First, referring to FIG. 3A, the server 100 collects time-series operation data 500 of at least one machine from the IoT sensor 200 installed in a facility or machine in a smart factory.

Here, the server 100 collects the operation data 400 when the corresponding machine operates and performs the process of manufacturing the specified product, and the collected operation data 400 may be analyzed by a fast fourier transform (FFT) method and converted into frequency data.

The collection of the operation data 400 may be continuously collected by setting the time required for the machine or facility to be observed to manufacture one finished product or part as one cycle, and the cycle may be changed by the manager terminal 300 or a machine learning model to be described later.

Thereafter, the server 100 divides the collected operation data 400 according to the above-described cycle, and maps the divided operation data 400 on a time domain having a length corresponding to one cycle, so that the operation data 400 in the RAW data state received from the IoT sensor 200 may be converted into time-series operation data 500 and collected.

Next, the server 100 derives abnormal state information that determines whether the collected time-series operation data 500 deviates from the time-series threshold, derives an embedding result pattern 600 through embedding analysis on the collected time-series operation data 500 and performs a process of mapping the embedding result pattern 600 and the abnormal state information.

Here, the time-series threshold may refer to upper and lower limits of the time-series threshold detected and learned by the server 100 in advance by learning the time-series operation data 500 from which RAW data and actual state information are generated, the time-series operation data 500 indicating normal state, and actual state information to be described later. The actual state information according to an example embodiment of the present disclosure includes information indicating whether there is a machine error and whether a product manufactured by the machine is defective, which is any one of information indicating machine error and product defect, information indicating machine error and product normality, and information indicating machine normality and product defect, which may be preset prior to the implementation of the present disclosure. The machine error information may include various error information such as a motor error, a bearing error, and a conveyor belt error.
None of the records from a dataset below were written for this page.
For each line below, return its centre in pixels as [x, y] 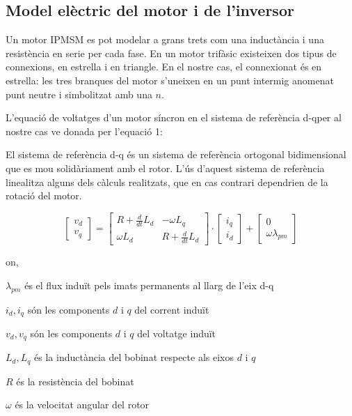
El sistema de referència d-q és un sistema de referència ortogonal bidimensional [176, 154]
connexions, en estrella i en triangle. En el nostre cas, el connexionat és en [164, 67]
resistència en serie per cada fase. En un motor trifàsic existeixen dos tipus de [171, 53]
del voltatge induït [177, 333]
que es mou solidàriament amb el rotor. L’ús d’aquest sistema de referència [165, 168]
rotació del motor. [44, 195]
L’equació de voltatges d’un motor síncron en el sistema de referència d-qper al [174, 117]
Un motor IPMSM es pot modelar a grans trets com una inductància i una [165, 39]
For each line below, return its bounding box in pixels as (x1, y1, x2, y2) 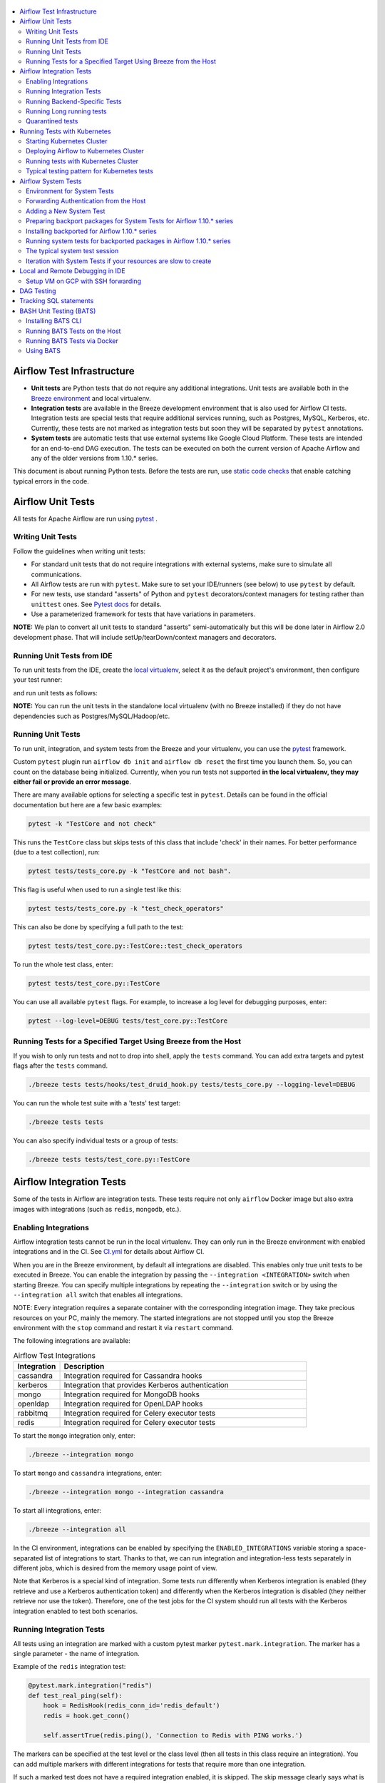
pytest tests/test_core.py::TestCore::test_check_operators (28, 941, 243, 950)
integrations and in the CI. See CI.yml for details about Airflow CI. (13, 1247, 205, 1256)
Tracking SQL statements (19, 297, 94, 305)
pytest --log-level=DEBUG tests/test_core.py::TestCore (28, 1016, 228, 1025)
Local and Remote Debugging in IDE (19, 267, 125, 275)
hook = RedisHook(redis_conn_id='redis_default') (43, 1702, 220, 1710)
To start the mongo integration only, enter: (13, 1431, 135, 1440)
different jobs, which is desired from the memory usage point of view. (13, 1563, 217, 1572)
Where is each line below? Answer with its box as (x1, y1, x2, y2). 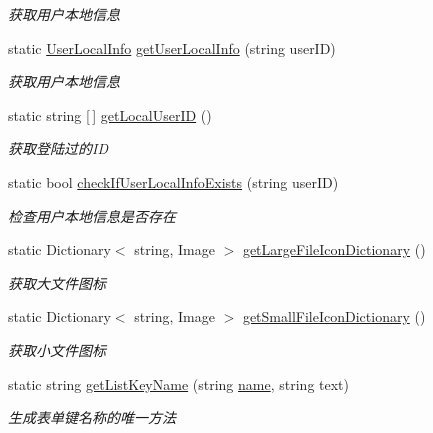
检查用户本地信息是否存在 (8, 205, 176, 226)
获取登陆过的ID (8, 138, 108, 159)
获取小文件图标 (8, 339, 106, 360)
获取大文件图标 (8, 272, 106, 293)
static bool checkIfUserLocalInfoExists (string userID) (8, 171, 339, 192)
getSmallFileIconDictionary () (242, 306, 426, 327)
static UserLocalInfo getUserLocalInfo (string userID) (8, 37, 336, 58)
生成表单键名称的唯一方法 (8, 407, 176, 428)
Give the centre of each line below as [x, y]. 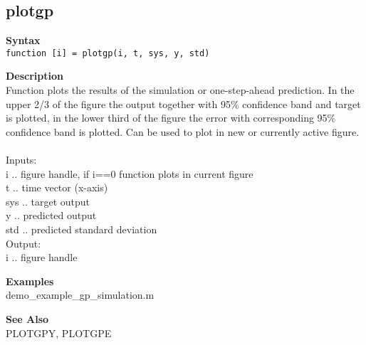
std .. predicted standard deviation [82, 229]
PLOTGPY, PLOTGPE [59, 333]
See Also [27, 318]
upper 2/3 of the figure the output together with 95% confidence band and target [183, 103]
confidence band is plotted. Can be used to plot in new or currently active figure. [183, 131]
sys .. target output [48, 201]
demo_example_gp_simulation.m [80, 295]
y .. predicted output [51, 215]
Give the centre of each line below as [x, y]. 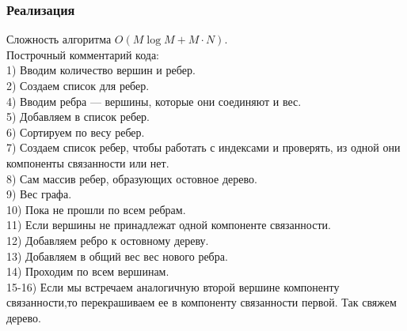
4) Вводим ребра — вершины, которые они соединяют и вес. [154, 101]
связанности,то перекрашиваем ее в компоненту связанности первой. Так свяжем [202, 302]
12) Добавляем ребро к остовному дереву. [108, 240]
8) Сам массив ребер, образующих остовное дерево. [132, 178]
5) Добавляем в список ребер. [78, 117]
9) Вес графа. [39, 194]
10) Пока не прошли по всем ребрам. [96, 209]
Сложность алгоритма [59, 39]
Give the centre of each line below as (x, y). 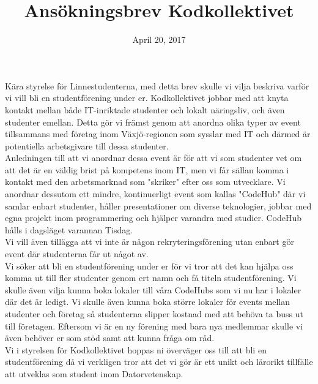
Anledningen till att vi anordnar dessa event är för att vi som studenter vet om (153, 158)
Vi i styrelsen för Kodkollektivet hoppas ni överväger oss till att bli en (136, 349)
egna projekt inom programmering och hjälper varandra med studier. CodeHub (153, 218)
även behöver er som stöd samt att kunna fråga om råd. (110, 338)
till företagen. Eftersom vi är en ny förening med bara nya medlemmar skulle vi (154, 326)
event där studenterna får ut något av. (77, 254)
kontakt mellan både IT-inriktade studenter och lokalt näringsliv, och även (145, 109)
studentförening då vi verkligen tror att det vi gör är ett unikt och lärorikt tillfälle (159, 362)
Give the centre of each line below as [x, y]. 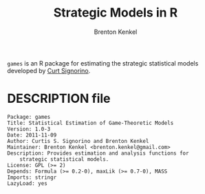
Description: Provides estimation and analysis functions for [98, 153]
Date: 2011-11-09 [32, 135]
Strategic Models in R [116, 13]
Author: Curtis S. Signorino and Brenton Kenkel [78, 141]
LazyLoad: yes [28, 183]
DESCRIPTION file [59, 99]
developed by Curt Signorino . [49, 70]
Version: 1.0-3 [29, 129]
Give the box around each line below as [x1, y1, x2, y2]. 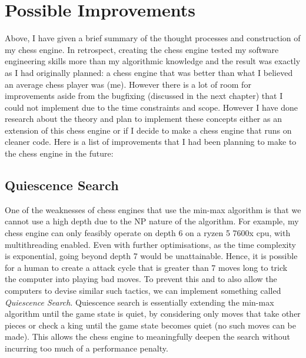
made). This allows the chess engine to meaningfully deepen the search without [5, 330, 290, 343]
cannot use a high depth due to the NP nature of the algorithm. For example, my [5, 215, 299, 227]
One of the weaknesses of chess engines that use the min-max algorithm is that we [5, 203, 301, 216]
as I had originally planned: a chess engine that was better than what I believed [5, 66, 293, 78]
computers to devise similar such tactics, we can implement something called [5, 284, 281, 297]
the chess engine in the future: [5, 147, 114, 160]
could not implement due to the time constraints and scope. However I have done [5, 101, 298, 113]
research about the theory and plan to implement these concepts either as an [5, 112, 282, 125]
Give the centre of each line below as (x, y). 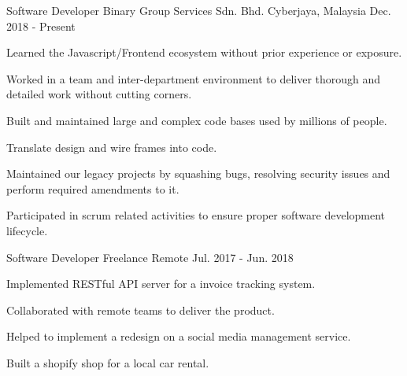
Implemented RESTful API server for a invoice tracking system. (161, 284)
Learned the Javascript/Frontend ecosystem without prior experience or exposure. (204, 52)
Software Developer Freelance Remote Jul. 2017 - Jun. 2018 (150, 257)
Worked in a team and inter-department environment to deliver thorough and (194, 78)
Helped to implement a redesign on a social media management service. (179, 336)
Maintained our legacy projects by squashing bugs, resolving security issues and (198, 173)
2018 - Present (41, 26)
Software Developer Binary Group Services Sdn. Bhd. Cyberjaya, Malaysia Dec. (199, 10)
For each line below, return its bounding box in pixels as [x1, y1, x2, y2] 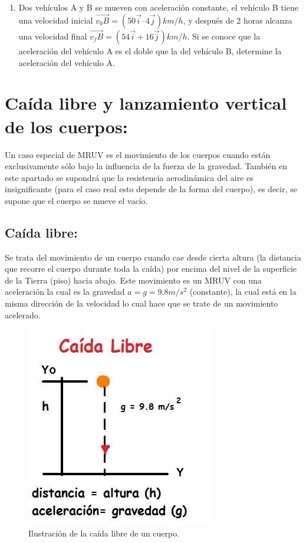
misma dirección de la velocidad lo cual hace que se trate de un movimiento [5, 297, 278, 310]
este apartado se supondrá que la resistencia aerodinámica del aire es [5, 171, 254, 183]
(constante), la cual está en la [189, 285, 297, 298]
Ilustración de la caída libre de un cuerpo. [28, 526, 180, 539]
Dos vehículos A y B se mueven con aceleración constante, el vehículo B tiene [18, 1, 298, 13]
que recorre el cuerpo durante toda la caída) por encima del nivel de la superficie [5, 262, 297, 275]
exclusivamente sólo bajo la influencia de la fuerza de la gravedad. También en [5, 160, 287, 172]
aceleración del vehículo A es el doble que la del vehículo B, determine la [18, 45, 282, 57]
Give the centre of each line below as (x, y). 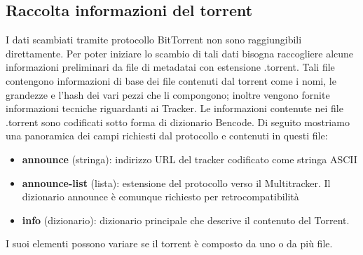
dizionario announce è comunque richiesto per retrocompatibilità (160, 197)
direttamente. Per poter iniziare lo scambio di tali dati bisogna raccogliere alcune (180, 53)
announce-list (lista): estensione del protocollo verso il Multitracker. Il (176, 182)
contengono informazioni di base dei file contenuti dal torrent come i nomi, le (171, 80)
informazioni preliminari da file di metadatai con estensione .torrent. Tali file (170, 67)
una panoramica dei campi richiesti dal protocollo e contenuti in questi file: (167, 136)
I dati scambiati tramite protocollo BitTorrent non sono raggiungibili (154, 40)
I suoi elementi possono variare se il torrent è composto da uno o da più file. (169, 243)
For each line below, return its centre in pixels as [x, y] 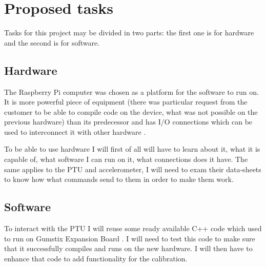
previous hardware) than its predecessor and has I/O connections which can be [128, 122]
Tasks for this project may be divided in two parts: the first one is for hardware [129, 33]
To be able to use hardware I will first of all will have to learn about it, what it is [132, 149]
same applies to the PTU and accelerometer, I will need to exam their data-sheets [133, 169]
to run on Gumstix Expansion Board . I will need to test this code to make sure [130, 238]
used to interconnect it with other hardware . [75, 131]
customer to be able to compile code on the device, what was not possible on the [131, 111]
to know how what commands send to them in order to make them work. [119, 179]
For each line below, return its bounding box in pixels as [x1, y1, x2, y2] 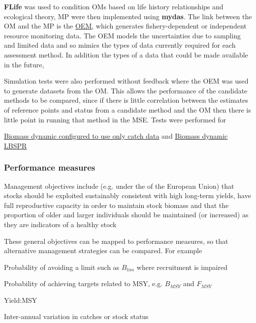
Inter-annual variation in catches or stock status [4, 311, 149, 322]
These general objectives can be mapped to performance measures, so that [4, 235, 228, 246]
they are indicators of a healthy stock [4, 219, 117, 229]
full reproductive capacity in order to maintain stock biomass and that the [4, 200, 229, 210]
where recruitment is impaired [136, 262, 227, 272]
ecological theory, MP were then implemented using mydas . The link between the [4, 11, 252, 21]
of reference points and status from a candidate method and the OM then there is [4, 104, 251, 115]
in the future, [4, 59, 44, 69]
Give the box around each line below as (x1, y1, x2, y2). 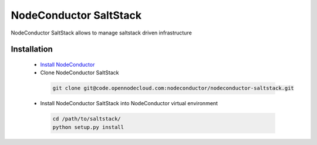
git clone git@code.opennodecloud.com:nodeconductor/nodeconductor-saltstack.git (52, 85, 295, 92)
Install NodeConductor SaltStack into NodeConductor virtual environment (40, 100, 218, 107)
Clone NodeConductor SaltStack (40, 69, 120, 76)
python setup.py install (52, 123, 124, 130)
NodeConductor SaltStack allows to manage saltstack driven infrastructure (11, 29, 192, 36)
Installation (11, 44, 53, 54)
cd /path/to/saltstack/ (52, 116, 122, 122)
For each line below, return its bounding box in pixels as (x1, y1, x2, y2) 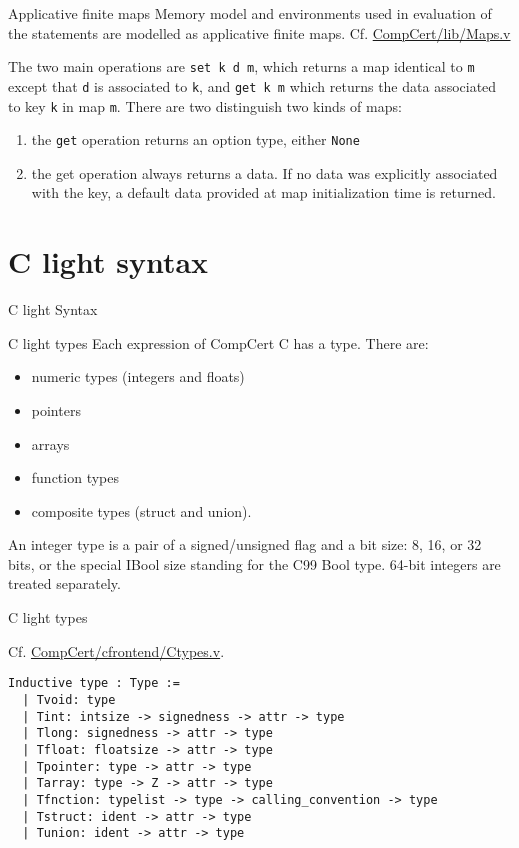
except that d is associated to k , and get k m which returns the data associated (8, 75, 497, 96)
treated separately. (8, 573, 121, 594)
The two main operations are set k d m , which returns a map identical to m (8, 56, 475, 77)
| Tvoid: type (22, 692, 116, 707)
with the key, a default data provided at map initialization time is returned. (31, 182, 496, 203)
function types (31, 467, 120, 488)
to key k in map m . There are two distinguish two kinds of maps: (8, 95, 402, 116)
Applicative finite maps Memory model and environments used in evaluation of (8, 3, 492, 23)
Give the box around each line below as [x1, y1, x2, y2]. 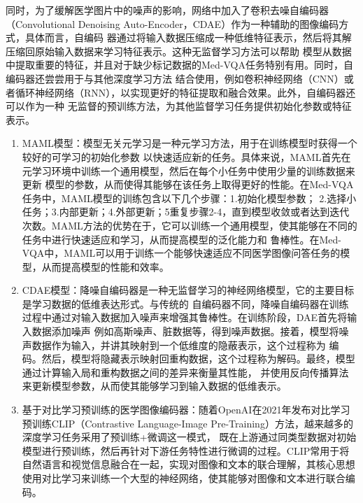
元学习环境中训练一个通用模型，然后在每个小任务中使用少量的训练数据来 [22, 163, 355, 178]
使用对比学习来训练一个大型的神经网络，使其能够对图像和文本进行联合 [22, 471, 346, 485]
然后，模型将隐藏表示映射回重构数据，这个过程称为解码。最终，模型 [41, 351, 355, 366]
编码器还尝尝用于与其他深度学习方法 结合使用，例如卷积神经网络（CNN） [6, 71, 344, 85]
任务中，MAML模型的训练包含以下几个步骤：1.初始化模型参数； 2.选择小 [22, 190, 357, 205]
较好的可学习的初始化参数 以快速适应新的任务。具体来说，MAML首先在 [22, 149, 351, 164]
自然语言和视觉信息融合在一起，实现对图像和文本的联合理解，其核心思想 [22, 457, 355, 472]
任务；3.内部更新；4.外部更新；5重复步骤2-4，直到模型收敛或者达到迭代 [22, 204, 350, 219]

Here, the upper and lower limits of the time-series threshold are set in consideration of the collected time-series operation data 500, RAW data, and actual state information, wherein the upper limit at which the machine or facility to be observed normally operates may be set as the upper limit of the time-series threshold, and the lower limit at which the machine or facility to be observed normally operates may be set as the lower limit of the time-series threshold.

Here, according to another example embodiment of the present disclosure, the actual state information may be set by the manager terminal 300 and provided to the server 100, or may be changed or preset by a machine learning model to be described later.

For example, the actual state information may be stored by matching information (actual state information) on whether the specific time-series operation data 500 is “bearing defect” or “motor voltage defective”, and when the actual state information-embedding result pattern 600-time-series operation data 500 is matched and stored, information on the movement range, movement distance, and movement time among the three phases of the operation data 400 RTS may be stored.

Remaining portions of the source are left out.